Personal information
- Full name: Daniel Hayward
- Born: 19 October 1832 Chatteris, Cambridgeshire, England
- Died: 30 May 1910 (aged 77) Cambridge, Cambridgeshire, England
- Batting: Right-handed
- Relations: Daniel Hayward senior (father) Tom Hayward (son) Thomas Hayward (brother)

Domestic team information
- 1854: Surrey
- 1861–1869: Cambridgeshire

Career statistics
| Competition | First-class |
| Matches | 43 |
| Runs scored | 690 |
| Batting average | 10.00 |
| 100s/50s | –/2 |
| Top score | 59 |
| Catches/stumpings | 18/– |
- Source: Cricinfo, 11 February 2022

= Daniel Hayward (cricketer, born 1832) =

English cricketer

Daniel Hayward (9 October 1832 — 30 May 1910) was an English first-class cricketer.

The son of the cricketer Daniel Hayward, he was born at Chatteris in Cambridgeshire in October 1832. Pursuing a career as a professional cricketer, Hayward made his debut in first-class cricket for Cambridge Town Club against Cambridge University at Fenner's in 1852. He made one first-class appearance for Surrey in 1854, on the mistaken belief that he was born in Surrey. The Hayward family was an old Mitcham family, and his father had indeed played for Surrey; however, with Hayward being born in Cambridgeshire, he was strictly speaking not eligible to play for Surrey.

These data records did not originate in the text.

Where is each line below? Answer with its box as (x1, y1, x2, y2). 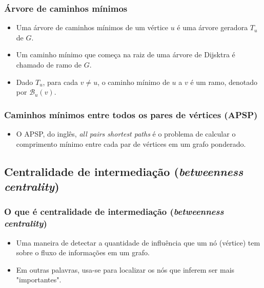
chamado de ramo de (16, 59, 82, 70)
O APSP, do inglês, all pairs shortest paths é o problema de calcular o (16, 128, 236, 139)
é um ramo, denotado (190, 76, 258, 87)
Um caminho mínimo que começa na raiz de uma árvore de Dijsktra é (16, 49, 235, 60)
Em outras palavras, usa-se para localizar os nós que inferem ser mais (16, 264, 235, 275)
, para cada (43, 76, 78, 87)
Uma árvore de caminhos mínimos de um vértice (16, 22, 168, 33)
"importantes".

Hayward continued to play first-class cricket until 1869, making a total of 41 appearances for various Cambridgeshire representative sides. He also played once for an All England Eleven against Yorkshire in 1862. Described by Wisden as a "good bat", he scored 690 runs at an average of exactly 10; he made two scores of over fifty, with a highest score of 59 against Cambridge University in 1854. In addition to play first-class cricket, Hayward also umpired it, standing in five matches between 1861 and 1875.

After the end of his cricket career he became an inn-keeper at the Prince Regent Inn in Cambridge, alongside being a cricket and football outfitter. He died at Cambridge in May 1910, having been ill for a number of days prior. His brother was Thomas Hayward, considered the more famous cricketer of the two and considered the best batsman in England at the time. His son was Tom Hayward, who besides playing for Surrey, also represented England in Test cricket.